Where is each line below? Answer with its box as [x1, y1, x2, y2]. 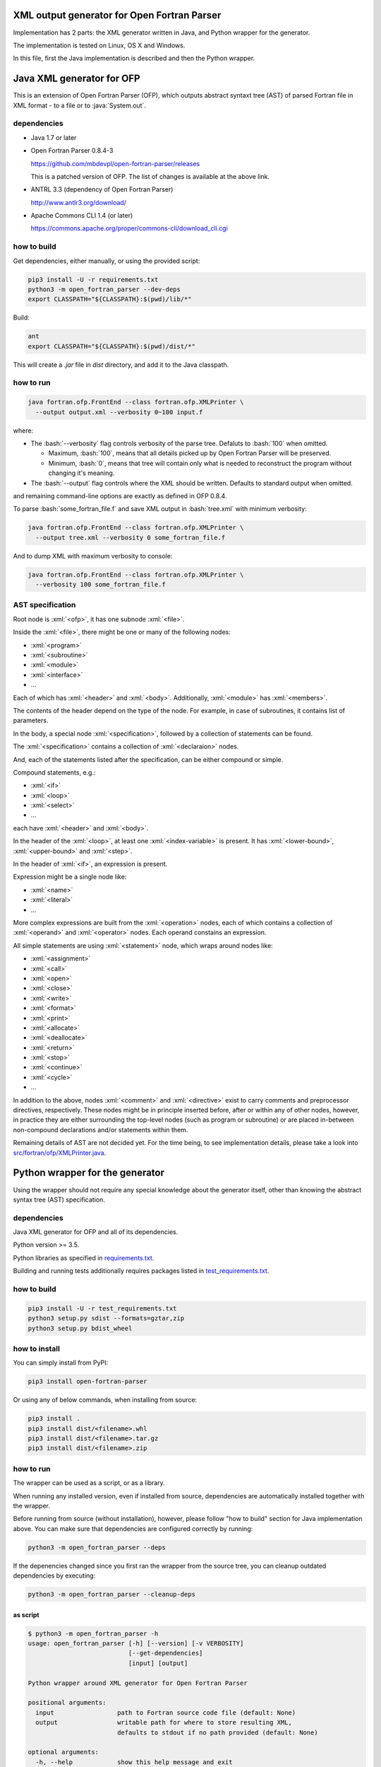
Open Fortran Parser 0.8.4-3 [30, 146, 114, 155]
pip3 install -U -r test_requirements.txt [28, 1304, 177, 1313]
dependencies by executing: [13, 1571, 96, 1580]
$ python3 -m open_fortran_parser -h [28, 1629, 159, 1638]
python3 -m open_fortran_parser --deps [28, 1543, 166, 1551]
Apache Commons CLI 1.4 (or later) [30, 211, 133, 220]
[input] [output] [128, 1659, 188, 1667]
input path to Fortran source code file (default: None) [35, 1708, 296, 1717]
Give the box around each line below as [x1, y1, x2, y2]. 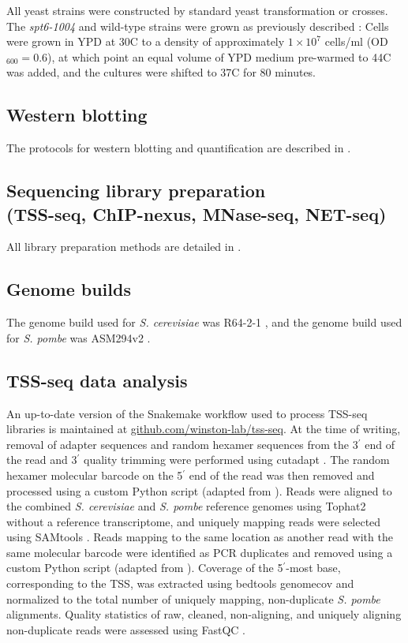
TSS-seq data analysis [6, 368, 188, 392]
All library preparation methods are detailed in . [6, 238, 241, 255]
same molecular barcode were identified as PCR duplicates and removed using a [6, 544, 393, 560]
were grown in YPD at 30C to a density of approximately [6, 33, 285, 50]
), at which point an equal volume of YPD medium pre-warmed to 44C [47, 48, 391, 65]
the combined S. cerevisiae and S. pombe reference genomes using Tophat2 [6, 498, 366, 514]
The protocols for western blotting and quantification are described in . [6, 140, 351, 156]
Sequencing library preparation [6, 178, 266, 203]
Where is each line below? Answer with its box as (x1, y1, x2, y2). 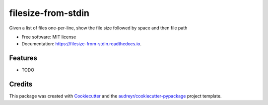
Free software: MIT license (21, 34, 76, 40)
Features (9, 54, 37, 62)
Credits (9, 80, 33, 89)
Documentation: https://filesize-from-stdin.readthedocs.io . (21, 41, 141, 47)
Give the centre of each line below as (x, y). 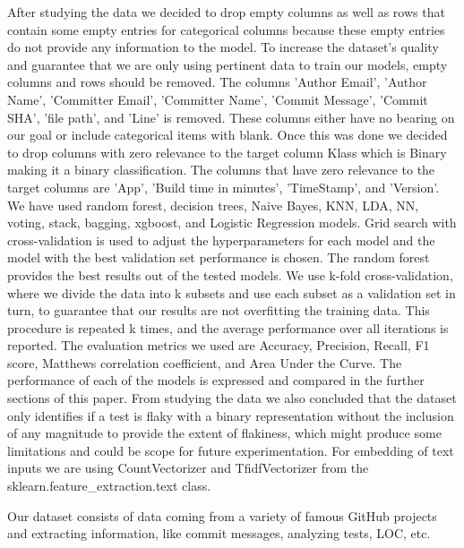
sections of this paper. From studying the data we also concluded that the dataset (232, 398)
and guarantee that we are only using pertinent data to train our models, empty (228, 64)
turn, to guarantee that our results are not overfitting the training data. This (219, 310)
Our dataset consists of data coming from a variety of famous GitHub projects (222, 515)
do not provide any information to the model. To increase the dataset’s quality (223, 47)
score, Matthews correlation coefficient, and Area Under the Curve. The (205, 362)
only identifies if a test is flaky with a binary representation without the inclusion (231, 415)
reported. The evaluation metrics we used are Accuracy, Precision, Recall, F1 (219, 345)
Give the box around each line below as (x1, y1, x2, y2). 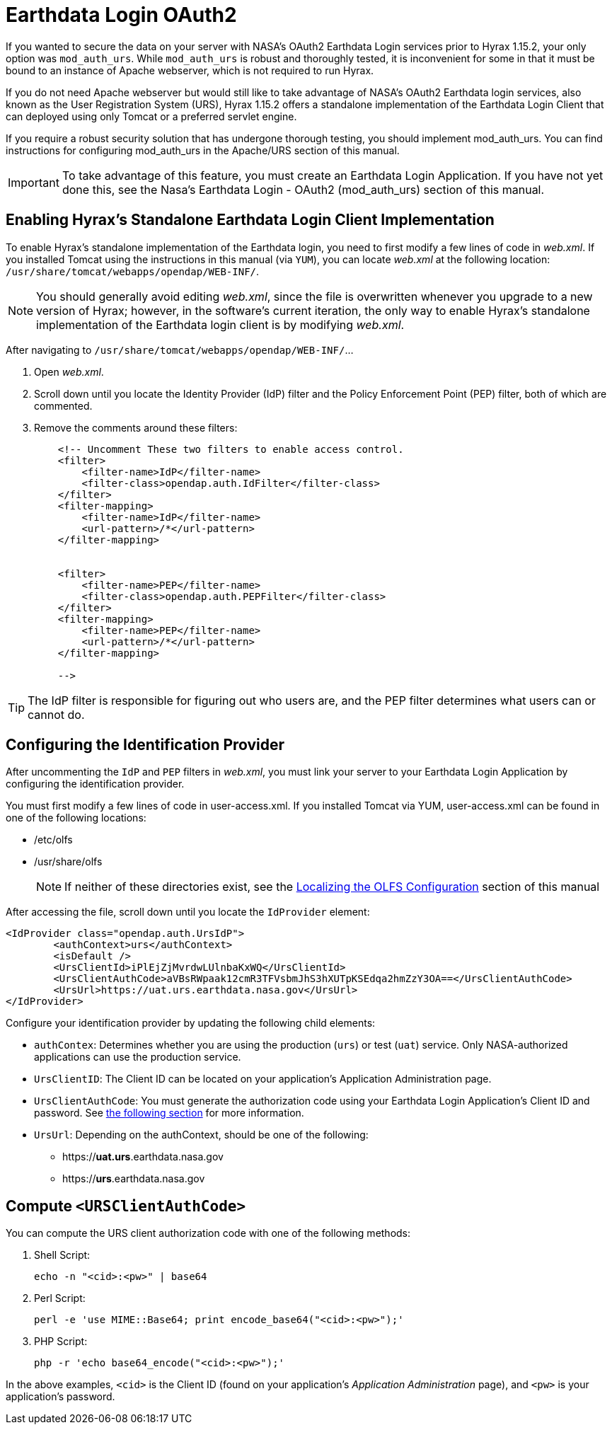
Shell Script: (34, 1249, 91, 1262)
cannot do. (28, 707, 85, 722)
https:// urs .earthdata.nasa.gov (62, 1172, 205, 1185)
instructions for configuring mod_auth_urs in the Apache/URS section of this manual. (6, 144, 400, 156)
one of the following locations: (6, 812, 146, 824)
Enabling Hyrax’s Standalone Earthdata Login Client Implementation (6, 211, 495, 229)
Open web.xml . (34, 365, 104, 378)
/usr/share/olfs (34, 855, 103, 868)
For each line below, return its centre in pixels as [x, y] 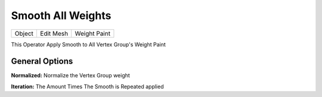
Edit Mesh [54, 33]
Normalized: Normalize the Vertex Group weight [71, 76]
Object [24, 33]
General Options [42, 62]
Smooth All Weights [61, 15]
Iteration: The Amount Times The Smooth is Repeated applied [87, 86]
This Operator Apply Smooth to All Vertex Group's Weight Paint [89, 44]
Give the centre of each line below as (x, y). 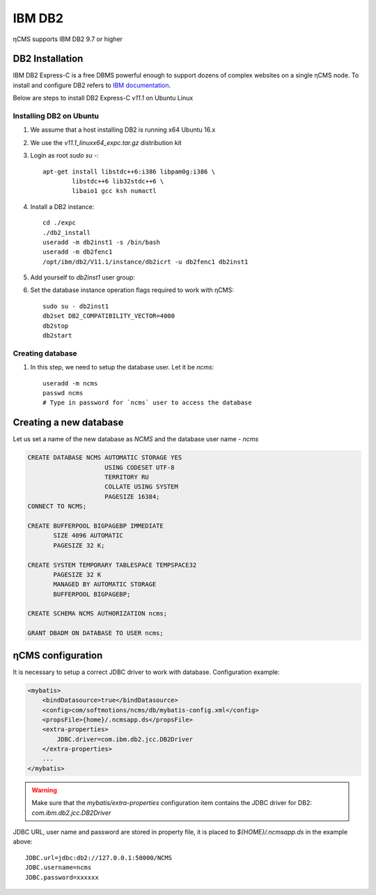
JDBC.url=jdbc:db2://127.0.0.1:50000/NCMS (99, 858)
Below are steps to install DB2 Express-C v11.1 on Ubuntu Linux (103, 98)
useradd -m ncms (70, 383)
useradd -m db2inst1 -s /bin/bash (101, 242)
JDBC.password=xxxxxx (62, 877)
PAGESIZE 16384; (132, 496)
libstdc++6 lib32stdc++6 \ (118, 181)
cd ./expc (59, 223)
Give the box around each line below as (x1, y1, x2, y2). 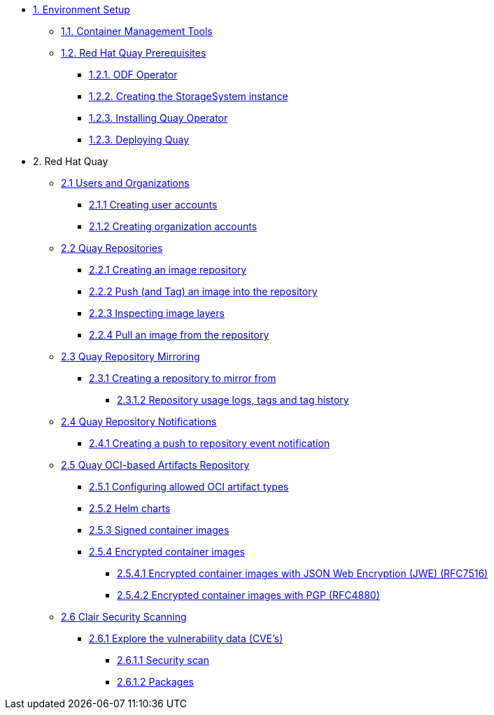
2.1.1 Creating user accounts (89, 199, 218, 211)
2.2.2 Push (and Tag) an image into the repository (89, 285, 318, 297)
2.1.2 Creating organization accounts (89, 220, 257, 232)
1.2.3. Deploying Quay (89, 134, 190, 146)
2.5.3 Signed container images (89, 524, 230, 536)
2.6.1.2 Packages (117, 676, 194, 688)
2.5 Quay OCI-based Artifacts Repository (61, 459, 250, 471)
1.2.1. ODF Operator (89, 69, 178, 80)

-.-.-

-- What the task asks --
Reproduce each entry exactly, without the pictures.

-- Answer for the task --
Where is each line below? Answer with its box as [x1, y1, x2, y2]. 
Open Fortran Parser 0.8.4-3 [30, 146, 114, 155]
pip3 install -U -r test_requirements.txt [28, 1304, 177, 1313]
dependencies by executing: [13, 1571, 96, 1580]
$ python3 -m open_fortran_parser -h [28, 1629, 159, 1638]
python3 -m open_fortran_parser --deps [28, 1543, 166, 1551]
Apache Commons CLI 1.4 (or later) [30, 211, 133, 220]
[input] [output] [128, 1659, 188, 1667]
input path to Fortran source code file (default: None) [35, 1708, 296, 1717]
Give the box around each line below as [x1, y1, x2, y2]. 
TSS-seq data analysis [6, 368, 188, 392]
All library preparation methods are detailed in . [6, 238, 241, 255]
same molecular barcode were identified as PCR duplicates and removed using a [6, 544, 393, 560]
were grown in YPD at 30C to a density of approximately [6, 33, 285, 50]
), at which point an equal volume of YPD medium pre-warmed to 44C [47, 48, 391, 65]
the combined S. cerevisiae and S. pombe reference genomes using Tophat2 [6, 498, 366, 514]
The protocols for western blotting and quantification are described in . [6, 140, 351, 156]
Sequencing library preparation [6, 178, 266, 203]
Where is each line below? Answer with its box as (x1, y1, x2, y2). 
Free software: MIT license (21, 34, 76, 40)
Features (9, 54, 37, 62)
Credits (9, 80, 33, 89)
Documentation: https://filesize-from-stdin.readthedocs.io . (21, 41, 141, 47)
Give the centre of each line below as (x, y). 
sections of this paper. From studying the data we also concluded that the dataset (232, 398)
and guarantee that we are only using pertinent data to train our models, empty (228, 64)
turn, to guarantee that our results are not overfitting the training data. This (219, 310)
Our dataset consists of data coming from a variety of famous GitHub projects (222, 515)
do not provide any information to the model. To increase the dataset’s quality (223, 47)
score, Matthews correlation coefficient, and Area Under the Curve. The (205, 362)
only identifies if a test is flaky with a binary representation without the inclusion (231, 415)
reported. The evaluation metrics we used are Accuracy, Precision, Recall, F1 (219, 345)
Give the box around each line below as (x1, y1, x2, y2). 
Shell Script: (34, 1249, 91, 1262)
cannot do. (28, 707, 85, 722)
https:// urs .earthdata.nasa.gov (62, 1172, 205, 1185)
instructions for configuring mod_auth_urs in the Apache/URS section of this manual. (6, 144, 400, 156)
one of the following locations: (6, 812, 146, 824)
Enabling Hyrax’s Standalone Earthdata Login Client Implementation (6, 211, 495, 229)
Open web.xml . (34, 365, 104, 378)
/usr/share/olfs (34, 855, 103, 868)
For each line below, return its centre in pixels as [x, y] 
Edit Mesh [54, 33]
Normalized: Normalize the Vertex Group weight [71, 76]
Object [24, 33]
General Options [42, 62]
Smooth All Weights [61, 15]
Iteration: The Amount Times The Smooth is Repeated applied [87, 86]
This Operator Apply Smooth to All Vertex Group's Weight Paint [89, 44]
Give the centre of each line below as (x, y). 
JDBC.url=jdbc:db2://127.0.0.1:50000/NCMS (99, 858)
Below are steps to install DB2 Express-C v11.1 on Ubuntu Linux (103, 98)
useradd -m ncms (70, 383)
useradd -m db2inst1 -s /bin/bash (101, 242)
JDBC.password=xxxxxx (62, 877)
PAGESIZE 16384; (132, 496)
libstdc++6 lib32stdc++6 \ (118, 181)
cd ./expc (59, 223)
Give the box around each line below as (x1, y1, x2, y2). 
2.1.1 Creating user accounts (89, 199, 218, 211)
2.2.2 Push (and Tag) an image into the repository (89, 285, 318, 297)
2.1.2 Creating organization accounts (89, 220, 257, 232)
1.2.3. Deploying Quay (89, 134, 190, 146)
2.5.3 Signed container images (89, 524, 230, 536)
2.6.1.2 Packages (117, 676, 194, 688)
2.5 Quay OCI-based Artifacts Repository (61, 459, 250, 471)
1.2.1. ODF Operator (89, 69, 178, 80)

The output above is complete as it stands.